Task requirements:
All of the records below need to be written out exactly, but without the pictures.

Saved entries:
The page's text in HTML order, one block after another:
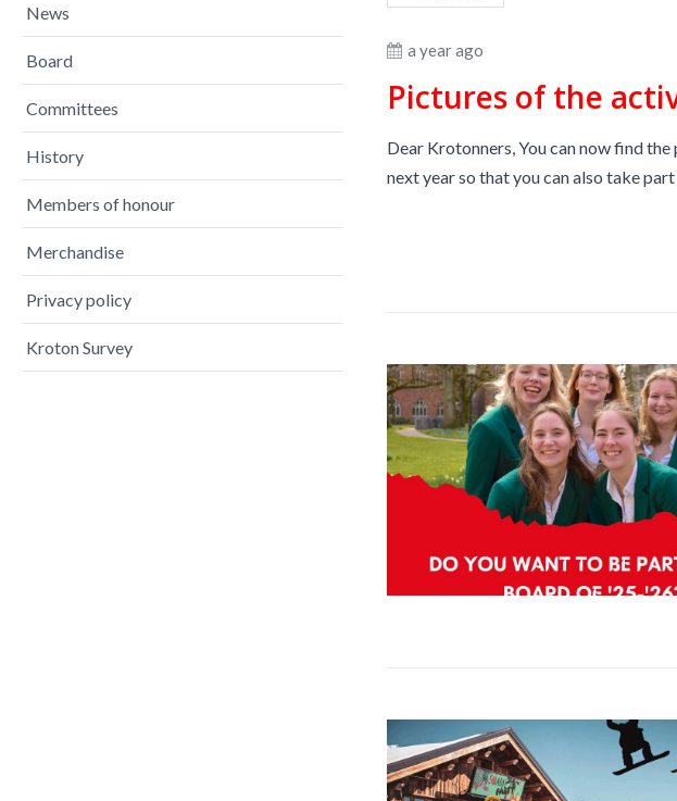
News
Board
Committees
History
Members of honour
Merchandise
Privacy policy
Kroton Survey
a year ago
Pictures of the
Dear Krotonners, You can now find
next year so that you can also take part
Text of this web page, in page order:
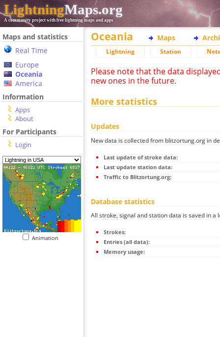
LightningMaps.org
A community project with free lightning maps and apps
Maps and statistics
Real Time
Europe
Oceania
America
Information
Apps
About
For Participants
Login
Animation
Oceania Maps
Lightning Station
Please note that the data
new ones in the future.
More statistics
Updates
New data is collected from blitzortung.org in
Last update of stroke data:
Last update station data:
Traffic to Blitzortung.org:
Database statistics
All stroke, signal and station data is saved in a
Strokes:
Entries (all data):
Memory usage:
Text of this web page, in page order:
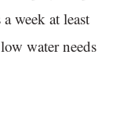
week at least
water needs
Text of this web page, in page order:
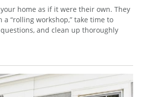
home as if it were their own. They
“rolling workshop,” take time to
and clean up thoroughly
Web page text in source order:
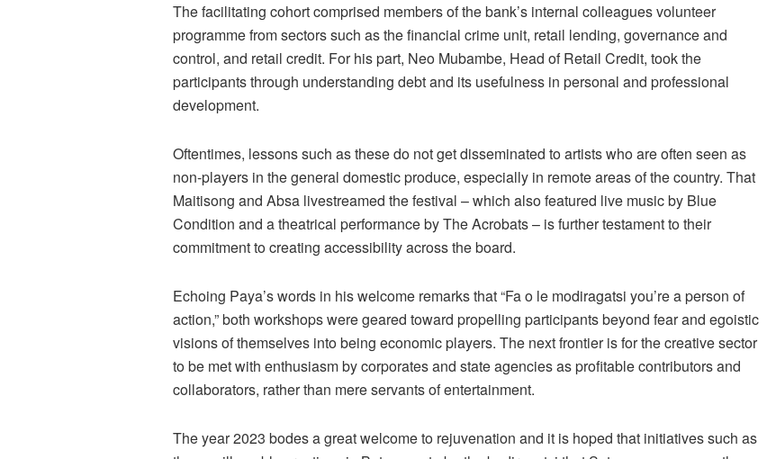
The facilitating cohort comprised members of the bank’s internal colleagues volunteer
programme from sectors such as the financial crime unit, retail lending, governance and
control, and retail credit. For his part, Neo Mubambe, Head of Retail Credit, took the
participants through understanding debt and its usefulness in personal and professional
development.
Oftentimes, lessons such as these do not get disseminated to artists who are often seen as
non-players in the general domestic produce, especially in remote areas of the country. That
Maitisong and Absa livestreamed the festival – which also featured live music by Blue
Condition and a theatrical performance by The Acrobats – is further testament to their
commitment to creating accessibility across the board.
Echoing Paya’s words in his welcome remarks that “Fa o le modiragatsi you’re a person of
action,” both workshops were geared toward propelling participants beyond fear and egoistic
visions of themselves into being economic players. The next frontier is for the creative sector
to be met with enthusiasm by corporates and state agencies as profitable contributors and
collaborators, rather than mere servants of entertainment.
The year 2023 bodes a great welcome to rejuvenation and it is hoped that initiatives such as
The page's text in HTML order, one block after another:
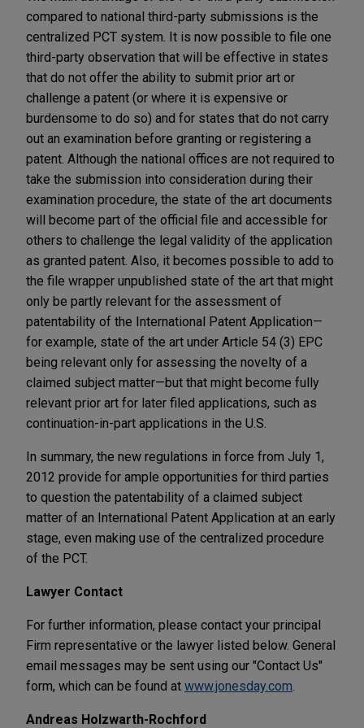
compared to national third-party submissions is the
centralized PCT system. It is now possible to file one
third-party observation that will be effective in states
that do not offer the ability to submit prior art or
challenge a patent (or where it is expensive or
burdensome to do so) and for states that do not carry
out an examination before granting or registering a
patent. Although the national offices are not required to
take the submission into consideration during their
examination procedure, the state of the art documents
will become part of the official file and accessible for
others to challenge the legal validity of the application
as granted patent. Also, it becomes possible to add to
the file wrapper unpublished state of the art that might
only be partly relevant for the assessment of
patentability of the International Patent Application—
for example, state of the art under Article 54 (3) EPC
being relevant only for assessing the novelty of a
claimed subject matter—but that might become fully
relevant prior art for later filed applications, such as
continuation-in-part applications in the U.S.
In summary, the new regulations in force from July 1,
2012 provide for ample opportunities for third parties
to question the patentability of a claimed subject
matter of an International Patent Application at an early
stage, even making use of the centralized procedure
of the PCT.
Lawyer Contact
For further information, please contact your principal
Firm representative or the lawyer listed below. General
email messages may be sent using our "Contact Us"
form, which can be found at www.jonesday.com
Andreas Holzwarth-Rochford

Written response:
The page's text in HTML order, one block after another:
News
Board
Committees
History
Members of honour
Merchandise
Privacy policy
Kroton Survey
a year ago
Pictures of the
Dear Krotonners, You can now find
next year so that you can also take part
Text of this web page, in page order:
LightningMaps.org
A community project with free lightning maps and apps
Maps and statistics
Real Time
Europe
Oceania
America
Information
Apps
About
For Participants
Login
Animation
Oceania Maps
Lightning Station
Please note that the data
new ones in the future.
More statistics
Updates
New data is collected from blitzortung.org in
Last update of stroke data:
Last update station data:
Traffic to Blitzortung.org:
Database statistics
All stroke, signal and station data is saved in a
Strokes:
Entries (all data):
Memory usage:
Text of this web page, in page order:
week at least
water needs
Text of this web page, in page order:
home as if it were their own. They
“rolling workshop,” take time to
and clean up thoroughly
Web page text in source order:
The facilitating cohort comprised members of the bank’s internal colleagues volunteer
programme from sectors such as the financial crime unit, retail lending, governance and
control, and retail credit. For his part, Neo Mubambe, Head of Retail Credit, took the
participants through understanding debt and its usefulness in personal and professional
development.
Oftentimes, lessons such as these do not get disseminated to artists who are often seen as
non-players in the general domestic produce, especially in remote areas of the country. That
Maitisong and Absa livestreamed the festival – which also featured live music by Blue
Condition and a theatrical performance by The Acrobats – is further testament to their
commitment to creating accessibility across the board.
Echoing Paya’s words in his welcome remarks that “Fa o le modiragatsi you’re a person of
action,” both workshops were geared toward propelling participants beyond fear and egoistic
visions of themselves into being economic players. The next frontier is for the creative sector
to be met with enthusiasm by corporates and state agencies as profitable contributors and
collaborators, rather than mere servants of entertainment.
The year 2023 bodes a great welcome to rejuvenation and it is hoped that initiatives such as
The page's text in HTML order, one block after another:
compared to national third-party submissions is the
centralized PCT system. It is now possible to file one
third-party observation that will be effective in states
that do not offer the ability to submit prior art or
challenge a patent (or where it is expensive or
burdensome to do so) and for states that do not carry
out an examination before granting or registering a
patent. Although the national offices are not required to
take the submission into consideration during their
examination procedure, the state of the art documents
will become part of the official file and accessible for
others to challenge the legal validity of the application
as granted patent. Also, it becomes possible to add to
the file wrapper unpublished state of the art that might
only be partly relevant for the assessment of
patentability of the International Patent Application—
for example, state of the art under Article 54 (3) EPC
being relevant only for assessing the novelty of a
claimed subject matter—but that might become fully
relevant prior art for later filed applications, such as
continuation-in-part applications in the U.S.
In summary, the new regulations in force from July 1,
2012 provide for ample opportunities for third parties
to question the patentability of a claimed subject
matter of an International Patent Application at an early
stage, even making use of the centralized procedure
of the PCT.
Lawyer Contact
For further information, please contact your principal
Firm representative or the lawyer listed below. General
email messages may be sent using our "Contact Us"
form, which can be found at www.jonesday.com
Andreas Holzwarth-Rochford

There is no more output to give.